The EU’s General Data Protection Regulation (GDPR) is set to take effect within the UK from 25 May 2018. GDPR is aimed at unifying data protection across the EU Member States whilst increasing the data rights of individuals and placing more obligations on those who process data.
The GDPR requires some businesses to appoint a data protection officer (DPO) in certain circumstances. The Information Commissioner’s Officer (ICO) and the Law Society have released guidance on appointing a DPO to help organisations with this process.
Under the GDPR, employers will have to appoint a DPO where they:
- Are a public authority;
- Carry out large scale systematic monitoring of individuals (such as tracking of online behaviour); or
- Carry out large scale processing of special categories of data or data concerning criminal convictions and offences.

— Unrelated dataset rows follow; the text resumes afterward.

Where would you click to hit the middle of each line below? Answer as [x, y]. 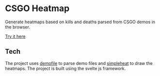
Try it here [15, 36]
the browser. [18, 27]
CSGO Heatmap [37, 8]
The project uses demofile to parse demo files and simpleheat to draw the [79, 63]
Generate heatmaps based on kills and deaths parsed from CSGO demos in [80, 22]
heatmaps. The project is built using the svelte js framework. [65, 68]
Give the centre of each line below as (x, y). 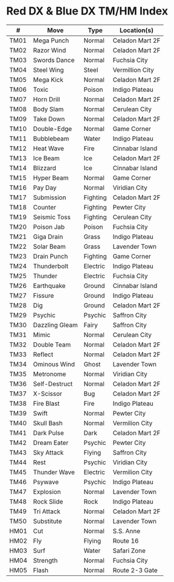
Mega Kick (48, 80)
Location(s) (137, 30)
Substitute (47, 521)
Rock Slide (48, 501)
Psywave (46, 482)
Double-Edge (53, 129)
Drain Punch (50, 256)
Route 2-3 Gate (135, 570)
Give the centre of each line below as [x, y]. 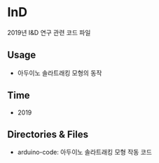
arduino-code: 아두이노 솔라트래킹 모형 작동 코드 [85, 152]
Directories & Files [48, 134]
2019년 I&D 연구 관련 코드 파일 [49, 32]
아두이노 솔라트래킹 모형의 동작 [60, 73]
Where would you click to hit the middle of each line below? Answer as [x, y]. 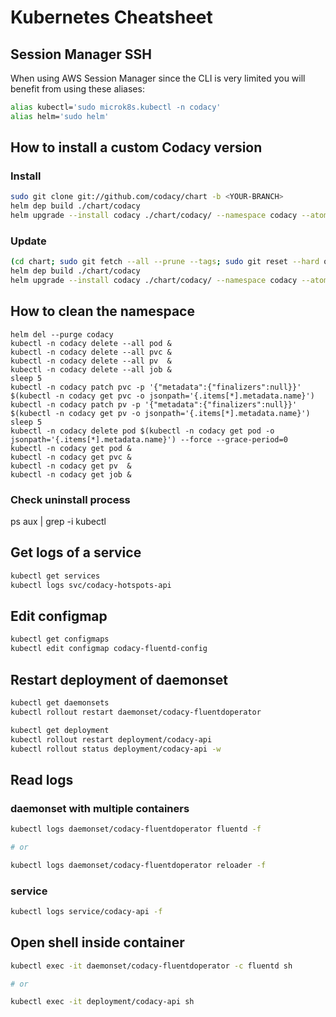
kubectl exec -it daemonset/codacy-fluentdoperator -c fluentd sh [151, 966]
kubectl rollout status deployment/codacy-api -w [116, 749]
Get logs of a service [76, 552]
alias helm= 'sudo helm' [60, 116]
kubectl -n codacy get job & [71, 474]
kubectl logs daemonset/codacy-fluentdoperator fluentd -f [136, 829]
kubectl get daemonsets [60, 703]
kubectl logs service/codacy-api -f [86, 912]
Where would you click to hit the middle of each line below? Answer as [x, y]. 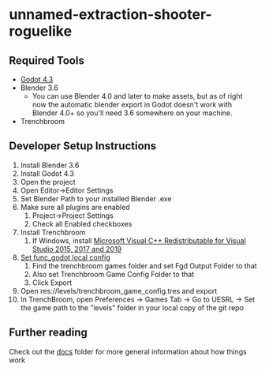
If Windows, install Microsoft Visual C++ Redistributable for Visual [139, 240]
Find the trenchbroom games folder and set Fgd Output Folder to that [144, 265]
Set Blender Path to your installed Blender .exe [96, 198]
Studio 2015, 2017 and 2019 [77, 249]
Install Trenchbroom [53, 232]
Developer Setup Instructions [83, 146]
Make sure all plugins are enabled [75, 207]
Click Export [52, 283]
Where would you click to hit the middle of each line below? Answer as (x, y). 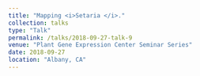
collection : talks (38, 23)
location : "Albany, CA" (47, 60)
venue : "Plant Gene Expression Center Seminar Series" (100, 45)
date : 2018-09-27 (37, 52)
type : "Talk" (30, 30)
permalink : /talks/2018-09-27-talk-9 (70, 38)
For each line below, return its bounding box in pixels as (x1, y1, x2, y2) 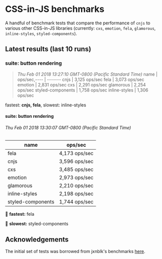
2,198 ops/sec (59, 190, 94, 197)
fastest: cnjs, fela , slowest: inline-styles (5, 102, 87, 108)
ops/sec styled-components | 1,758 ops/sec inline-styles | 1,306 (17, 87, 149, 93)
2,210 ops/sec (59, 182, 94, 189)
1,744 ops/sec (59, 198, 94, 205)
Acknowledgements (5, 235, 69, 244)
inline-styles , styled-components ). (5, 30, 77, 36)
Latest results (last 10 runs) (5, 45, 92, 53)
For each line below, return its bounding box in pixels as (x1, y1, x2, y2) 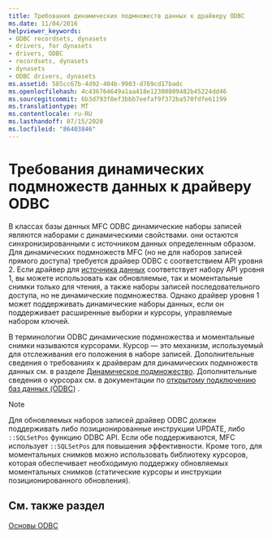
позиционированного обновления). (8, 476, 132, 485)
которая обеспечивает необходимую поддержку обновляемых (8, 458, 229, 467)
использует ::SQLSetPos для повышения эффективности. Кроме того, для (8, 441, 262, 450)
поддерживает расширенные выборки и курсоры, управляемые (8, 308, 233, 317)
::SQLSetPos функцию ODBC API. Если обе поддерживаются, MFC (8, 432, 235, 442)
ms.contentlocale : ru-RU (8, 110, 93, 118)
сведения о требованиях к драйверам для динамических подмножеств (8, 358, 258, 368)
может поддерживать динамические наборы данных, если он (8, 299, 225, 308)
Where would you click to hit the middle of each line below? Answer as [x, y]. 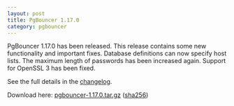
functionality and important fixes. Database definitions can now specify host [117, 53]
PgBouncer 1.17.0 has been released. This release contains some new [107, 46]
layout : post [26, 14]
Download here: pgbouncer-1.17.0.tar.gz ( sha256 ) [78, 95]
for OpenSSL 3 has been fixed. [51, 68]
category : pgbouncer [37, 26]
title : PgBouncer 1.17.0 [43, 20]
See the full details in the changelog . [60, 82]
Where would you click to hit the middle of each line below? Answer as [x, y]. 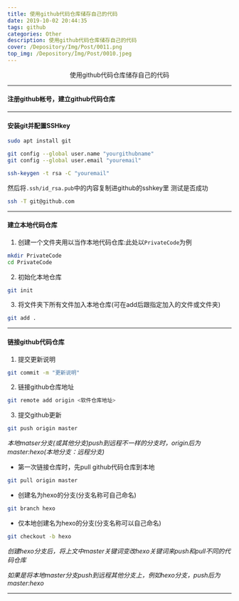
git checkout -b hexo [39, 536]
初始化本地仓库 [39, 277]
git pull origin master [43, 481]
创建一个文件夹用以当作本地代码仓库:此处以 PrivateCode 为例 [105, 242]
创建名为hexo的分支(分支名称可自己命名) [77, 495]
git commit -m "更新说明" [44, 372]
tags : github [27, 27]
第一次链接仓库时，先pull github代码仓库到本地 [86, 467]
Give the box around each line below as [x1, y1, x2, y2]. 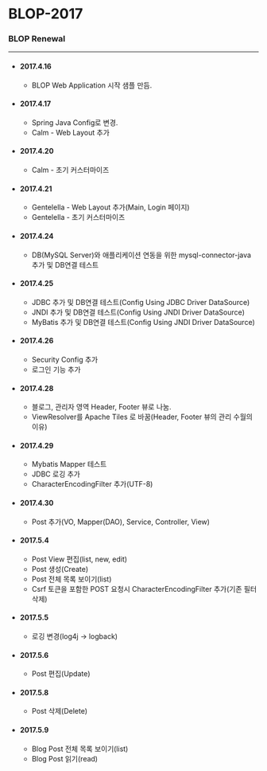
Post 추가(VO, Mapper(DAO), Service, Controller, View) [31, 517, 211, 526]
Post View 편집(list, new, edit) [31, 554, 128, 564]
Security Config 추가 [31, 354, 99, 364]
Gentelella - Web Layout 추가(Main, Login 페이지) [31, 202, 190, 212]
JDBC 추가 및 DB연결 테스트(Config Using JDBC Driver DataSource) [31, 297, 250, 307]
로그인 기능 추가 [31, 364, 81, 374]
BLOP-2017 [8, 5, 83, 23]
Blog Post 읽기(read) [31, 753, 98, 763]
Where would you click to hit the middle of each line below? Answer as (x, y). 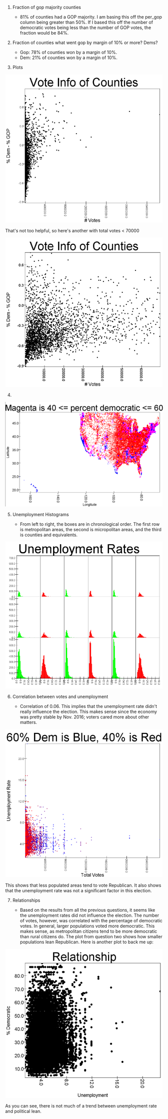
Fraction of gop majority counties (47, 7)
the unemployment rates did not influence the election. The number (89, 915)
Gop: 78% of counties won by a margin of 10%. (68, 52)
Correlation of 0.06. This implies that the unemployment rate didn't (88, 706)
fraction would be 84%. (44, 33)
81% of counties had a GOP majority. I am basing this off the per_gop (91, 17)
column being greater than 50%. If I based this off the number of (86, 22)
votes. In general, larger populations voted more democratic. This (87, 926)
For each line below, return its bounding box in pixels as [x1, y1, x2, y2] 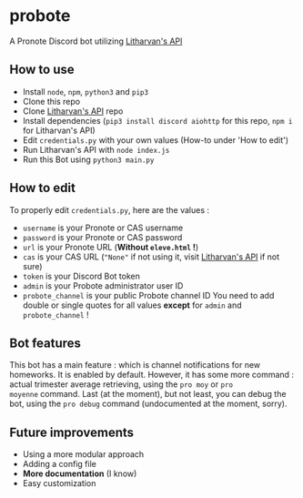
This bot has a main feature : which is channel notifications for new [9, 360, 261, 371]
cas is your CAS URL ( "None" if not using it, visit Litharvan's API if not [22, 251, 280, 262]
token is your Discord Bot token [22, 270, 141, 281]
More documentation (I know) [22, 468, 137, 479]
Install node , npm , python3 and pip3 [22, 86, 148, 97]
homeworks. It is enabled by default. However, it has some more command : [9, 370, 294, 381]
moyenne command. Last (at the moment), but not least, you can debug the [9, 389, 287, 400]
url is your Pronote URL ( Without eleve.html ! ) [22, 241, 199, 252]
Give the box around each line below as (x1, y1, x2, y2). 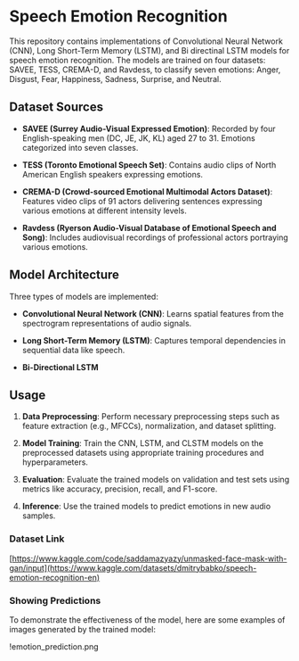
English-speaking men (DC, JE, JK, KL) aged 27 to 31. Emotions (21, 132, 255, 144)
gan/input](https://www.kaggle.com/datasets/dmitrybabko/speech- (9, 562, 257, 573)
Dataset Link (9, 533, 65, 545)
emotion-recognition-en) (9, 572, 101, 583)
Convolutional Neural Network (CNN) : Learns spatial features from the (21, 308, 285, 318)
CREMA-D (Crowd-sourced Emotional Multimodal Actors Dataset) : (21, 186, 273, 197)
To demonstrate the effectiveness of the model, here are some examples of (9, 614, 286, 625)
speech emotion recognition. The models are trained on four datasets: (9, 54, 266, 65)
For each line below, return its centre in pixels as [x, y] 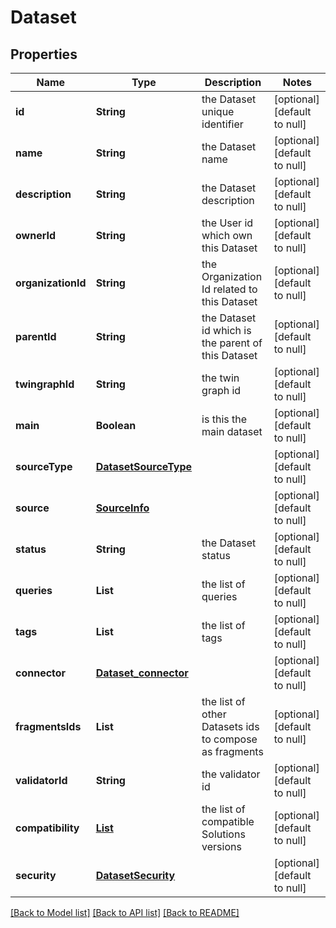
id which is [226, 330]
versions [221, 846]
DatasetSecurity [135, 875]
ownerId [36, 235]
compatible [228, 821]
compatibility [47, 828]
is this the [224, 419]
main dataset [232, 431]
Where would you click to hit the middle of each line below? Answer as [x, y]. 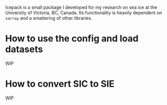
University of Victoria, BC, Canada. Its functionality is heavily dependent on [84, 13]
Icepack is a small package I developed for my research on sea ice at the [81, 7]
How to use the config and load [72, 39]
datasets [24, 49]
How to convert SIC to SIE [60, 84]
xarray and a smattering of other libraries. [49, 18]
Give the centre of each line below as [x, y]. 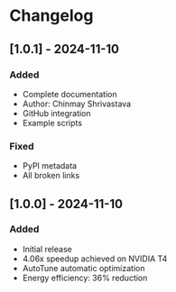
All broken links [51, 176]
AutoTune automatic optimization [83, 268]
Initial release [47, 249]
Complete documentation [69, 94]
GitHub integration [57, 113]
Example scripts [52, 123]
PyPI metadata [50, 166]
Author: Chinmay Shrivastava [77, 104]

Under the GDPR, DPOs will be responsible, as a minimum, for:
- Informing and advising the business and its employees about obligations under the GDPR and data protection laws;
- Monitoring compliance with the GDPR and data protection laws, including carrying out internal training, conducting audits and managing activities; and
- Being the notified person for individuals and regulatory authorities to contact first with regards to GDPR and data protection laws.
Although the GDPR outlines circumstances where organisations have to appoint a DPO, employers can choose to voluntarily appoint a DPO. The Law Society advises it will be good practice to have a DPO and will be a useful way of showing the organisation’s commitment to meeting compliance obligations.
Importantly, the DPO does not have to be a new member of staff. The role of DPO can be allocated to an existing employee so long as there is not a conflict of interests between the employee’s current duties and the duties of the DPO. The Law Society suggests employers should consider if the individual has appropriate levels of expertise, knowledge and resources to carry out DPO duties, taking in to account the type of processing carried out by the organisation.
Appointing a DPO will meet the requirements under GDPR and will help organisations achieve compliance with their data protection obligations. It’s important to remember, however, that DPOs will not be deemed to be personally responsible where the organisation fails to meet GDPR obligations. The liability for a breach will remain with the organisation, therefore, its imperative the DPO is given sufficient resources, training and support to help the business achieve full compliance.